莫七本來一路策馬,眼看要到了紅情坊,卻不想看到他們二人並肩而來。心中微涼,望著魚奴那笑臉,不知是回她一笑還是如何。

林江遙遙作揖,轉身進去了。莫七妒意作祟,我這樣歸心似箭,日夜兼程,你呢,你心裏究竟有沒有我。

他拽著韁繩,馬兒踱著小步,魚奴撫在馬兒身上的手掙脫,驚訝又意外,眼看著馬兒調轉方向,他不高興。

難不成是林江之故,魚奴笑笑:“你這是吃醋了。”

她跟上,笑著看著莫七,莫七越發生氣,還笑。

“你下來,我說與你聽。”魚奴上前去牽飛燕,四兒在一旁看著二人,莫名其妙,一路上分明急著要回來,回來了又急著要走,唉!一時四兒也不知是走是留。

莫七一使力,飛燕猛一擡頭,蓄勢待發,魚奴被甩開,跌坐在地上,莫七一驚,見她皺著眉頭,看著自己,便神色閃爍。本王生氣了。

魚奴滿是幽怨的看著他,你這是做什麽,近月未見,我日日盼著你回來,想你,念你,你便是這樣?

魚奴起身朝坊裏走去,莫七又追了上來:“餵。”

魚奴不理他,他策馬上前,忽猛的拽起魚奴,將她拉到馬上,坐在他身前:“這麽沈。”莫七低聲說著。

魚奴回首面有慍色,兩人離的很近,莫七看著她那神色,忽而就笑了:“走。”

林江站在樓上露臺處,看著街上兩人,心中百味雜陳,念念湊過來看了看,正瞧見莫七帶著魚奴策馬而去。他們?沒想到啊!念念很快心中了然。

“流水落花春去也”念念嘆道,於林江而言,好似傷口上撒鹽,他收起失落,報之以一笑。

禦街上人聲稀落,馬兒一路飛馳,騎在馬上,寒風尤其凜冽,一小會魚奴便冷的瑟瑟發抖,不知莫七這一路是如何過來的,魚奴思及便生憐憫。

“停下,太冷了。”魚奴說著。

“籲。”莫七總算停下,魚奴掙紮著要下馬,冷的唏噓發抖:“你若是再無理取鬧,我便要凍死了。”

可算下了馬,魚奴雙臂緊緊摟著取暖,莫七便將身上披風取下,替她系好,緊緊裹住。

魚奴見他這樣認真的神情,不免露出一絲笑意:“好了,別生氣了。
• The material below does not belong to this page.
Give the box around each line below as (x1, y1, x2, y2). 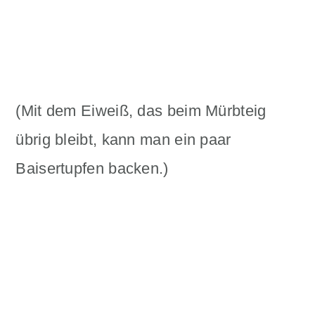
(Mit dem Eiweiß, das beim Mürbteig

”魚奴拉住他雙手,笑著望著他。

莫七道:“我才沒生氣。”

不過是讓你嘗一嘗,我這一路風寒。

她的手可真涼,莫七緊緊握住,有些懊悔,若在讓她病了,豈不是得不償失。

“我知道,肅王莫七大人大量。”魚奴嬉笑,眼中明亮,神色燦然。

莫七拉著她的手,朝肅王府走去:“對了”

魚奴忽而想起,自己為他做了衣服,好生懊惱,她很是著急拿給莫七。又想讓莫七有份意外之喜。

“你先回府等著,我今晚一定來找你。”魚奴急急說著,莫七一把拽住她,想到林江在坊中,莫不是?“不許走。”

魚奴很是著急:“我只是回去取樣東西,很快就來。”

四兒跟著一路了,便說:“我代你去取,取何物。”魚奴拉過四兒一一交代。

莫七很是好奇,忍不住追問,魚奴偏是不告訴他。

兩人進了肅王府,莫七讓人生了暖爐,又替魚奴熱了手爐叫她抱著。一時間暖意融融。

魚奴不住的看他,見他風塵仆仆的樣子,這樣寒的天又去了睢州,又趕著去示劍山莊,想必很是辛苦,埋怨他為何不乘馬車,這樣冷的天氣,莫七道,馬車哪裏有我的飛燕快。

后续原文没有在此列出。